Sensitive information collected on websites for retail sales transactions, and other types of activities involving sensitive information, needs to be encrypted. The most common way is through the use of TLS, SSL, HTTPS to protect it at the point of collection, and then as it is subsequently passed on to the destination server where it is then unencrypted in storage (unless you implement another solution to keep it encrypted at rest). TLS more secure than SSL. Additionally, most newer web browsers do not support SSL 2.0 and SSL 3.0. In 2014 Google Chrome stopped supporting SSL 3.0, and most other major browsers stopped supporting TLS 1.0 and TLS 1.1 in 2020.

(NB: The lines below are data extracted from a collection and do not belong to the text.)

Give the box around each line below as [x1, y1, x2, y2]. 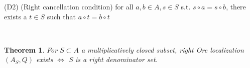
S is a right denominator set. [69, 54, 158, 65]
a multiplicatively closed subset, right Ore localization [81, 44, 244, 55]
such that [47, 11, 76, 21]
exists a [4, 11, 27, 21]
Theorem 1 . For [4, 44, 58, 55]
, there [226, 1, 246, 11]
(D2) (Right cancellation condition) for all [4, 1, 134, 11]
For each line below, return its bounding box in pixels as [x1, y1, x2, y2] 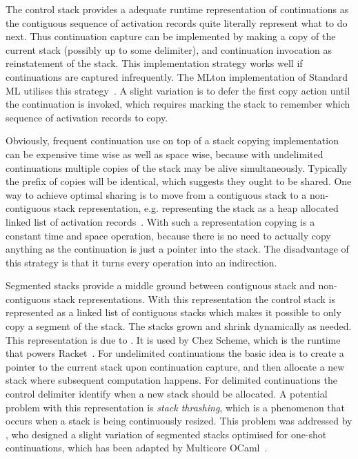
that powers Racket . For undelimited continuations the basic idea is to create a [6, 346, 344, 360]
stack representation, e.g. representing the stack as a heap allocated [53, 201, 339, 215]
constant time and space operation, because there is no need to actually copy [6, 228, 331, 242]
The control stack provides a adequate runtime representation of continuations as [6, 2, 349, 16]
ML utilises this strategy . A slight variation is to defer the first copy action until [6, 83, 350, 97]
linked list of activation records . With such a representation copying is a [6, 214, 315, 228]
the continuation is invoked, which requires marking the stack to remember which [6, 97, 350, 111]
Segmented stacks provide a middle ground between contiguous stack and [6, 278, 315, 293]
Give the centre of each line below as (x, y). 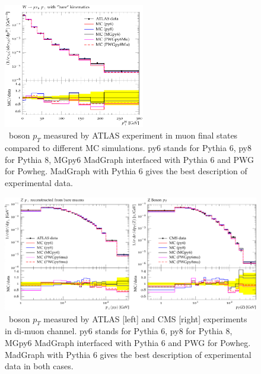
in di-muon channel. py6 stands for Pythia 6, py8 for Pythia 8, (119, 331)
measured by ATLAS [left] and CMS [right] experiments (145, 318)
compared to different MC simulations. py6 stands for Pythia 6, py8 (128, 148)
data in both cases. (39, 366)
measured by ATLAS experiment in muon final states (141, 135)
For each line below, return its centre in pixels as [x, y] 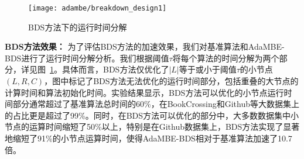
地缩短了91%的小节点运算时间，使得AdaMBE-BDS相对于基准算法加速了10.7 [148, 138]
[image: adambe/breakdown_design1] [98, 8]
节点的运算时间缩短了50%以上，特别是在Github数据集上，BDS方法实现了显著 [152, 127]
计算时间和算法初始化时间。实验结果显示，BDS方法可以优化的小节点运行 [144, 92]
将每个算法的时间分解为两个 [226, 58]
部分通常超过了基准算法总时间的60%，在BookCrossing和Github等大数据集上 [156, 104]
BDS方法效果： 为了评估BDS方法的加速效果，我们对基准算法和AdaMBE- [145, 46]
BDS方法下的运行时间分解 [78, 27]
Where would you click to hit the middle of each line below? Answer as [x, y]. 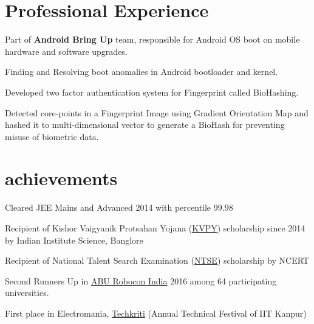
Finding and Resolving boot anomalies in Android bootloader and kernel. [142, 72]
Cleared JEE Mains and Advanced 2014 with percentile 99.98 [119, 207]
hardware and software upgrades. [66, 51]
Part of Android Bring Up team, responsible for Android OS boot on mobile [152, 39]
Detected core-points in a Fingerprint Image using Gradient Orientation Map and [157, 112]
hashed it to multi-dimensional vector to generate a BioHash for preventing [145, 125]
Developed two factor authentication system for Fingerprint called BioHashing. [152, 92]
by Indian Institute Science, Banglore [74, 240]
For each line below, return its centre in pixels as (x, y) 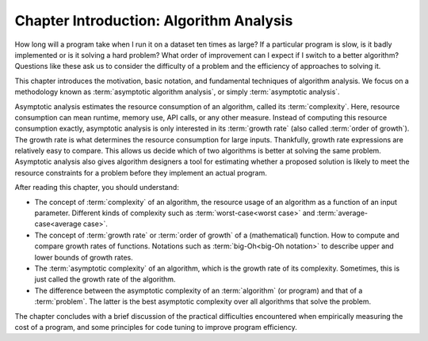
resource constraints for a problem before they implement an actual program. (141, 172)
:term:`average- (342, 213)
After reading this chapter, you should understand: (97, 188)
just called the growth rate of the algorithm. (105, 279)
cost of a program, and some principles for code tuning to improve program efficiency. (156, 327)
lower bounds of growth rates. (84, 257)
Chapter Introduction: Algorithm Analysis (154, 21)
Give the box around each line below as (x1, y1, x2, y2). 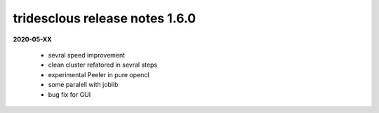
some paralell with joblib (48, 81, 119, 89)
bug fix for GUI (48, 90, 91, 98)
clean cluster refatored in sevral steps (48, 60, 158, 69)
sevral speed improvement (48, 51, 126, 59)
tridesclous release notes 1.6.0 (13, 11, 197, 26)
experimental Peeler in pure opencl (48, 70, 149, 79)
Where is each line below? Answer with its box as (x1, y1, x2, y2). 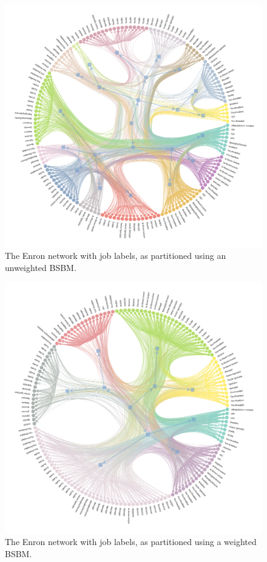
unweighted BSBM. (5, 261, 76, 273)
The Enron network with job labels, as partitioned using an (5, 249, 226, 262)
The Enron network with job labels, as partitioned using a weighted (5, 535, 257, 548)
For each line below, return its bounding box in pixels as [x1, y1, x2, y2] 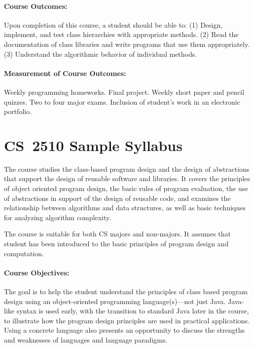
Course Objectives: [4, 267, 70, 277]
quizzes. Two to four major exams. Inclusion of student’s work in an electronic [4, 96, 240, 107]
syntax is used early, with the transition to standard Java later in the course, [16, 306, 249, 316]
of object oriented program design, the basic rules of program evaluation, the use [4, 183, 248, 193]
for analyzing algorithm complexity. [4, 212, 111, 222]
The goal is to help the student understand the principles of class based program [4, 286, 248, 297]
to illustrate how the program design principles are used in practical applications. [4, 315, 250, 325]
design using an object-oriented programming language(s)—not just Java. [4, 296, 226, 306]
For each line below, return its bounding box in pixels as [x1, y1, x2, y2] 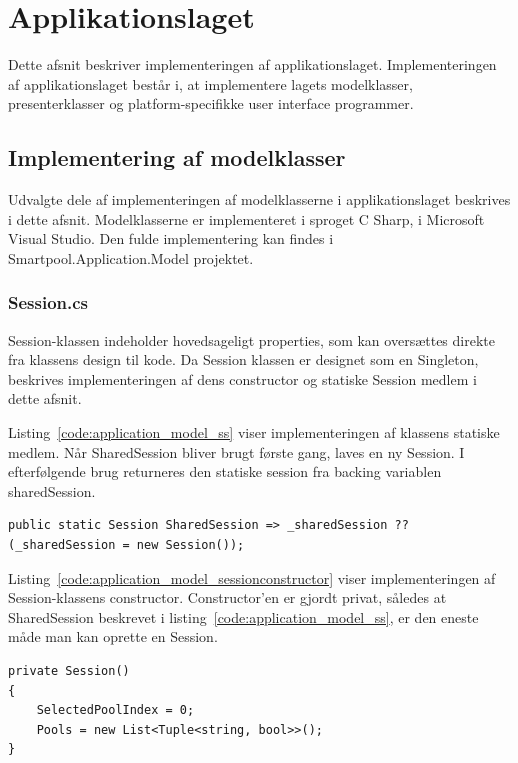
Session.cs [8, 290, 89, 315]
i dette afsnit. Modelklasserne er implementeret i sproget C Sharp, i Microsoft [8, 208, 485, 229]
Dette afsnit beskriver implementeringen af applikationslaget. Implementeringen [8, 54, 497, 75]
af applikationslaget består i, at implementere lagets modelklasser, [8, 73, 413, 94]
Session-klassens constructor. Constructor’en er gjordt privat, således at [8, 587, 447, 608]
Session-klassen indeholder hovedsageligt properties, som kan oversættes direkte [8, 329, 495, 350]
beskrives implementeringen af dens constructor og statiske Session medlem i [8, 368, 477, 389]
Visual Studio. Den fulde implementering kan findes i [8, 228, 334, 249]
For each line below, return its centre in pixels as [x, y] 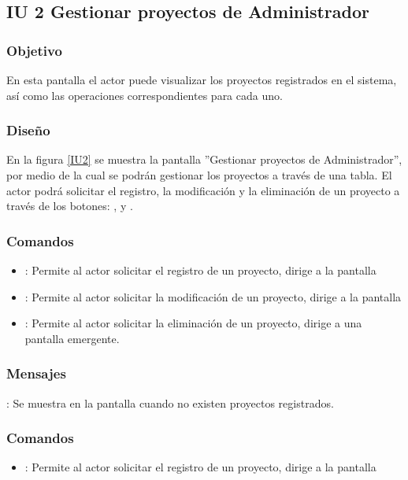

Many of you are probably asking yourself after reading the previous sections: What are some strong encryption solutions? There are many! I am not endorsing any of them in particular; what you choose needs to be based upon your needs and the associated risks for the data involved. However, I do recommend that whatever you choose has the following characteristics:
AES-256: Symmetric-key encryption (256 bits). Used for encrypting data at rest and in transit.
RSA-4096: Public-key encryption (2048 bits, but use 4096 bits if available and possible in the environment where it will be used). Usually for data in transit (and traditionally in TLS). Often used in combination with other encryption algorithms, and also for digital signatures.
Here are some good resources from the U.S. National Institute of Standards and Technology (NIST):
NIST SP 800-67 Rev. 2: Recommendation for the Triple Data Encryption Algorithm (TDEA) Block Cipher https://csrc.nist.gov/publications/detail/sp/800-67/rev-2/final
NIST SP 800-57 Part 1 Rev. 5: Recommendation for Key Management – Part 1: General https://csrc.nist.gov/publications/detail/sp/800-57-part-1/rev-5/final
NIST SP 800-133 Rev 2: Recommendation for Cryptographic Key Generation https://nvlpubs.nist.gov/nistpubs/SpecialPublications/NIST.SP.800-133r2.pdf
NIST SP 800-111: Guide to Storage Encryption Technologies for End User Devices http://csrc.nist.gov/publications/nistpubs/800-111/SP800-111.pdf
I’ve written many encryption articles over the years. Here are a few you may find useful:
Use Encryption despite Your NSA Snooping Fears http://privacyguidance.com/blog/use-encryption-despite-your-nsa-snooping-fears/
Encryption: Myths and Must Knows http://privacyguidance.com/blog/use-encryption-despite-your-nsa-snooping-fears/
Top 4 Reasons Encryption Is Not Used http://privacyguidance.com/blog/top-4-reasons-encryption-is-not-used/
Every organization, in all industries, of all sizes, in all locations, needs to encrypt personal data, and a wide range of other types of sensitive and confidential data, at one or more times throughout the full data lifecycle. Organizations need to identify the riskiest points throughout the lifecycles, and then determine the best type of encryption solutions to meet their own organization’s business environment.